Because ethanol was structured very much like methanol we expected the same behavior. From the images to the right we can see that there was no difference in their respective behavior. We conclude that alcohols are not conductive.
The structure of ammonia is interesting as it presents a nonbonding electron pair. The conductivity test was positive as was the phenolphthalein test. We conclude ammonia was able to attack water or water attacked ammonia and as a result liberated the OH1- ion.
Like methanol and ethanol solution the sugar did not conduct nor did it present a positive phenolphthalein response. The structural formula for the glucose showed numerous OH groups attached to the carbon backbone. The tests indicate that these groups stay attached.
The photo to the right shows the response to the addition of the sodium bicarbonate. The early spike in conductivity is the sodium bicarbonate. The later response was the ammonia response that was not removed so that we could compare the magnitude of the response. Again, we had a positive phenolphthalein response.
In class we outlined the talking points that must appear in the report. I expect to see several paragraphs dedicated to these various talking points. I expect a drawing with suitable development to support your paragraph on the nature of conductivity. As you discuss the molecular potential of the various tests I expect you to write the reactions and make clear supporting comments that illuminate the components of the written reaction which support conductivity (or do not support conductivity). The titration deserves a separate paragraph in the introduction. Be sure to explain the titration process and our expectations with respect to the conductivity of the system as the titration progresses. Again you will need to write chemical equations to support your writing.

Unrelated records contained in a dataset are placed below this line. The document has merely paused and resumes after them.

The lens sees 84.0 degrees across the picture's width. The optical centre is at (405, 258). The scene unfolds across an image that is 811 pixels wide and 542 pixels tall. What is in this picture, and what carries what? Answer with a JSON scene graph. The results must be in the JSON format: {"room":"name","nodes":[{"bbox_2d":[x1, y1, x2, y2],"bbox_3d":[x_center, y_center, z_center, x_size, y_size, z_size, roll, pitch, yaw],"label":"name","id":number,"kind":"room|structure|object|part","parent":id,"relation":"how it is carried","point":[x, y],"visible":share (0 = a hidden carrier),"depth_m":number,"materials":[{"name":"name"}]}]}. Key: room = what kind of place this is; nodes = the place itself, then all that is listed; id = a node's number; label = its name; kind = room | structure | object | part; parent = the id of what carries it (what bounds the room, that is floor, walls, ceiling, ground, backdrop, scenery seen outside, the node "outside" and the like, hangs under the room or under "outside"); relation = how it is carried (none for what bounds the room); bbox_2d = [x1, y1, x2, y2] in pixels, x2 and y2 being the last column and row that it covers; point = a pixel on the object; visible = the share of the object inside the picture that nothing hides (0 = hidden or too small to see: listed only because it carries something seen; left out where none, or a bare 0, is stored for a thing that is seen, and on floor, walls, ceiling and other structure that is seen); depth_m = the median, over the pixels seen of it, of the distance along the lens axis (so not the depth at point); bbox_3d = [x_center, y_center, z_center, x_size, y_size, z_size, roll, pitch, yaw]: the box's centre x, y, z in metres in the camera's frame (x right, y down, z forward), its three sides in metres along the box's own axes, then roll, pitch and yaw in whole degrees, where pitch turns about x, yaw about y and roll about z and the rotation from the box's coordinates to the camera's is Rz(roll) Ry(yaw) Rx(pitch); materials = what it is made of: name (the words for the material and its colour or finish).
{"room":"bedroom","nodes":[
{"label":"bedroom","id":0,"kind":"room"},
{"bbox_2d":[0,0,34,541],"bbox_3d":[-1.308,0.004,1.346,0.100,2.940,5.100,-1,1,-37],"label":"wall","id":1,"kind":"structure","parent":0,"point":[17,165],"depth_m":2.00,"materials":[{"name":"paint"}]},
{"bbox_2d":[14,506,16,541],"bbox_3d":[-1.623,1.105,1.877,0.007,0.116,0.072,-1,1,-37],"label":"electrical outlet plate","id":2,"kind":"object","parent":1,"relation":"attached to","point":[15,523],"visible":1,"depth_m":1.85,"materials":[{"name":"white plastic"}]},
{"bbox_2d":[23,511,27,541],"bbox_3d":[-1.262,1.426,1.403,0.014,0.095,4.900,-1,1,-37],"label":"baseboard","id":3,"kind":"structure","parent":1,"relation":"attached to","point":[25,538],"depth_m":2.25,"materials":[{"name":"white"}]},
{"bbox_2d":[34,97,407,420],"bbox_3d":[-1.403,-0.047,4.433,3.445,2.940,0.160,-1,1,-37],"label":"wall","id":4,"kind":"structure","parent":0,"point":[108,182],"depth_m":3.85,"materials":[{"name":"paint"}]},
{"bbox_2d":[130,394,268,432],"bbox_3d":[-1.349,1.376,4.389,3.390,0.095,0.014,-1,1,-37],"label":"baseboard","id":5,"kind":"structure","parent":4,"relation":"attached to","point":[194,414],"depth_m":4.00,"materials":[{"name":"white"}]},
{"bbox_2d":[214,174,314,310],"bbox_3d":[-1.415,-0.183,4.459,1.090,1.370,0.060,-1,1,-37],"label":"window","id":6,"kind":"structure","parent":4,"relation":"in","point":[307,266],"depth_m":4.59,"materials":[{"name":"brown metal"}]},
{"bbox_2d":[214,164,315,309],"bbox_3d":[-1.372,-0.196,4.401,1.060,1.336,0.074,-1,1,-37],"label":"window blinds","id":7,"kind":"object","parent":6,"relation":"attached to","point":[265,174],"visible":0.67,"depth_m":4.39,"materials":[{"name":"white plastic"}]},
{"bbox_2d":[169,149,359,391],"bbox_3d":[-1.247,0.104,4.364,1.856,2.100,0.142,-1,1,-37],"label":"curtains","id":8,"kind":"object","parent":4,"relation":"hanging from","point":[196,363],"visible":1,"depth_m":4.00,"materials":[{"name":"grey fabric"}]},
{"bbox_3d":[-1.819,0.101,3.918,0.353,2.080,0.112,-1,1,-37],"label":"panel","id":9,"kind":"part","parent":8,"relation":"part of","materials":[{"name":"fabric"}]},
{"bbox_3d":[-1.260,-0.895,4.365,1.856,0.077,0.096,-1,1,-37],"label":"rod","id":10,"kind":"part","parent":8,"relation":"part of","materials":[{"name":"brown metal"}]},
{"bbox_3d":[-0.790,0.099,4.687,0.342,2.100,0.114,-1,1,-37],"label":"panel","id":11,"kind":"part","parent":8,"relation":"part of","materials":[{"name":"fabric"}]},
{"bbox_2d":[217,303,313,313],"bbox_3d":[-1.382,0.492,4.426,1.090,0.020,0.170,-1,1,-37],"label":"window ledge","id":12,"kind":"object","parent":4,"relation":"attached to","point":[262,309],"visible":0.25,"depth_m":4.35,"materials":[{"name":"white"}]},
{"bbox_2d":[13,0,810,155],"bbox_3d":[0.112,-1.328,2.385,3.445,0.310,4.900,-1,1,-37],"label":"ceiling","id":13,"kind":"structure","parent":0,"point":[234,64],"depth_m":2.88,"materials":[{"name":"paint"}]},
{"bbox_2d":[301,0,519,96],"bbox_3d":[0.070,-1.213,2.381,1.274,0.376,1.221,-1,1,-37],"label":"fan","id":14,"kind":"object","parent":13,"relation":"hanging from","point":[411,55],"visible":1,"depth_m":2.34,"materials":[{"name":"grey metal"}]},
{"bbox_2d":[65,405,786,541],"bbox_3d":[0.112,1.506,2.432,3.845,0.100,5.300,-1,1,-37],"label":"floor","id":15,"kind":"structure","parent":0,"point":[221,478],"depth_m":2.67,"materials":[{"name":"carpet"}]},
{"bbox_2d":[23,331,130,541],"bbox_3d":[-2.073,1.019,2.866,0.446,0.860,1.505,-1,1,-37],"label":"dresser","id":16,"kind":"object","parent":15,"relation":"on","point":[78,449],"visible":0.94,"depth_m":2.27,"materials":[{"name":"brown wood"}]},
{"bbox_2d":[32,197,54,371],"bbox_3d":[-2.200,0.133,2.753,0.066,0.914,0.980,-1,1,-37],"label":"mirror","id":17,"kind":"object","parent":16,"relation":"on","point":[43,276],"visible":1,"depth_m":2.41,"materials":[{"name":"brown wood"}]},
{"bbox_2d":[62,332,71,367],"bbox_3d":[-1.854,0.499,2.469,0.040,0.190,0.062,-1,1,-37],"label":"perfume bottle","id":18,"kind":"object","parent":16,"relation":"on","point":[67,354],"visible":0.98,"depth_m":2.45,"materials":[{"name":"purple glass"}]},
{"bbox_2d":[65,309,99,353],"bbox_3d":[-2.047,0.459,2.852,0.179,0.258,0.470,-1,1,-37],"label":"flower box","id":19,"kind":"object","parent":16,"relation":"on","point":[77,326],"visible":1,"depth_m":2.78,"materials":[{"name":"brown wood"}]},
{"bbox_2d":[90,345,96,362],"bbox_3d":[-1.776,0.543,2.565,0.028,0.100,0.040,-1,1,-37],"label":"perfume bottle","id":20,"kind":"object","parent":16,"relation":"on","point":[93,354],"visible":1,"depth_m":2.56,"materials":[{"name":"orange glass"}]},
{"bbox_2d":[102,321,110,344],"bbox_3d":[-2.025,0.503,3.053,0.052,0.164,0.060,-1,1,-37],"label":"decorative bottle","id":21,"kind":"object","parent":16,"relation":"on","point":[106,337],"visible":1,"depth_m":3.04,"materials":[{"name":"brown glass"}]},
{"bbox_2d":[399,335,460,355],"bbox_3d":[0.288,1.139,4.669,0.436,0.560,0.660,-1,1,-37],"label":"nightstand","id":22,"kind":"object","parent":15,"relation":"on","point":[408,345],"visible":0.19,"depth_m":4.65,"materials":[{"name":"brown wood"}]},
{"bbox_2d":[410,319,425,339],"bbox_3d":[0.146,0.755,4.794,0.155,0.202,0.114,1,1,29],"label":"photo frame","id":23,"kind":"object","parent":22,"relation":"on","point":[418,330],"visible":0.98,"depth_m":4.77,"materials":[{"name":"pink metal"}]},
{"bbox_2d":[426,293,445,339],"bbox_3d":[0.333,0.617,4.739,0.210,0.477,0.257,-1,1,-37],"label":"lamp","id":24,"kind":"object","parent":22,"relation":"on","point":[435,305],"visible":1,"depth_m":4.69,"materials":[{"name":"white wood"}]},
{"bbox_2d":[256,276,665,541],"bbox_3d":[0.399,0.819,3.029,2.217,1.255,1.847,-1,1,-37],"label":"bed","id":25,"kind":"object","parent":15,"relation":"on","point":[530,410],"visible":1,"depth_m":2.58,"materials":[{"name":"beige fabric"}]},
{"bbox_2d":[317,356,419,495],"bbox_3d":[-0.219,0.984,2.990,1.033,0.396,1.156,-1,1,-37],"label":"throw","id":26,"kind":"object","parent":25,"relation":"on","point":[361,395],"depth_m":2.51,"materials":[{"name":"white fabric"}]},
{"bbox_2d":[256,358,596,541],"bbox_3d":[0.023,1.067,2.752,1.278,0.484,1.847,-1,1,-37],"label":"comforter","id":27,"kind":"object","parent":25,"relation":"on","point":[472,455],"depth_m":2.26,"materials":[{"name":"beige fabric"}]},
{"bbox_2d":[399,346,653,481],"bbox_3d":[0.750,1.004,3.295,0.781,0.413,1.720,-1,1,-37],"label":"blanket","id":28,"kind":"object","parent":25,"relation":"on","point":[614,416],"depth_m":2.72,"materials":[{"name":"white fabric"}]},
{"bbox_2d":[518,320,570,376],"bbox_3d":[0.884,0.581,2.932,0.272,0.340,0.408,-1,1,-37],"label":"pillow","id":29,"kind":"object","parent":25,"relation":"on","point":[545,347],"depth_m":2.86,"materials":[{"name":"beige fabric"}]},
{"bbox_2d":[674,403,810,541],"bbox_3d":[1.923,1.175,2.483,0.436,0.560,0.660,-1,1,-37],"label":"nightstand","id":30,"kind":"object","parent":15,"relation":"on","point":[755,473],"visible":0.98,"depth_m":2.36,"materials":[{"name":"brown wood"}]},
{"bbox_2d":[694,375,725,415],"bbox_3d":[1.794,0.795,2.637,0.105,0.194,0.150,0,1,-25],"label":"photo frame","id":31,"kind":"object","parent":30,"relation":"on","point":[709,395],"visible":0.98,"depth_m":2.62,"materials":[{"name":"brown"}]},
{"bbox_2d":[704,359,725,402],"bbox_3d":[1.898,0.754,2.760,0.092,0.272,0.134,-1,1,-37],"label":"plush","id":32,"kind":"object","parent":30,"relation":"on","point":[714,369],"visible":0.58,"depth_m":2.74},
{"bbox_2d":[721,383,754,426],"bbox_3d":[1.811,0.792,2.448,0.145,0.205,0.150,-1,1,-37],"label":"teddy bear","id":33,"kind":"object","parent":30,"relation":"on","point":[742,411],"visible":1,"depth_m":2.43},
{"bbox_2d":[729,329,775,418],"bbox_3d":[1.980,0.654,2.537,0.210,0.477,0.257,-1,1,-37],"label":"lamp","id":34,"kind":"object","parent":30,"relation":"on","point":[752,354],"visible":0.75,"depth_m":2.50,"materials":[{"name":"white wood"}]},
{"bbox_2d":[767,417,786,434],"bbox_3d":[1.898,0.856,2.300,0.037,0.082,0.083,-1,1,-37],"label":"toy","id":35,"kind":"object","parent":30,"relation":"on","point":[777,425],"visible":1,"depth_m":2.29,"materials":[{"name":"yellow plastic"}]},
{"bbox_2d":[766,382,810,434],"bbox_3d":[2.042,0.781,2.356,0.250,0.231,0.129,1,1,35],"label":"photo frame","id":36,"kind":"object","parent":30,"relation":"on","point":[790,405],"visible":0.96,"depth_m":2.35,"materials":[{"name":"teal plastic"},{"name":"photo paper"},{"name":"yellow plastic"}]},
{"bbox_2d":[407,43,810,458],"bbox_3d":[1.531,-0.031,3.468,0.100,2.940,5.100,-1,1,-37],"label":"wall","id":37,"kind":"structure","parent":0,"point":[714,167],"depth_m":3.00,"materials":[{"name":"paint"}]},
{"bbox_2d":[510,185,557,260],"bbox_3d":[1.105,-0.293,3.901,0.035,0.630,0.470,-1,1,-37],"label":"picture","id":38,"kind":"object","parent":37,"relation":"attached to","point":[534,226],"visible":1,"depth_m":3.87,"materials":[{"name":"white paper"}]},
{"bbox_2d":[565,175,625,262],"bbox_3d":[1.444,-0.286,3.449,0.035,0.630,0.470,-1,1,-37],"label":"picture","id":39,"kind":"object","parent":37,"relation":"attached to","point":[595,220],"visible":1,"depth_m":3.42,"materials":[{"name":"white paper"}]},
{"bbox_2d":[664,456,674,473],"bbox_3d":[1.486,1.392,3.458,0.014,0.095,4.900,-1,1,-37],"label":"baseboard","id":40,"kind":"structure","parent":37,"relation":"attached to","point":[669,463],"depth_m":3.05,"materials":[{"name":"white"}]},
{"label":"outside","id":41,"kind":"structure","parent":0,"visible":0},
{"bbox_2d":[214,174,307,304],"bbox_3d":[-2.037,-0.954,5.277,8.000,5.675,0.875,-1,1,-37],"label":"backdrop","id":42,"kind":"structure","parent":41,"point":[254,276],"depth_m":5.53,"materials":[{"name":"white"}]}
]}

The discussion part of the report should have equal attention. Again, I expect well constructed paragraphs. I certainly expect to see downloaded images with supporting statements. This is particularly important for the titration part of the lab. The highly motivated student will devote a separate paragraph to each of the assessment substances. Again I expect to see downloaded results followed by a discussion of the formula that I provided on the board and how this formula interacted to provide or not provide conductivity.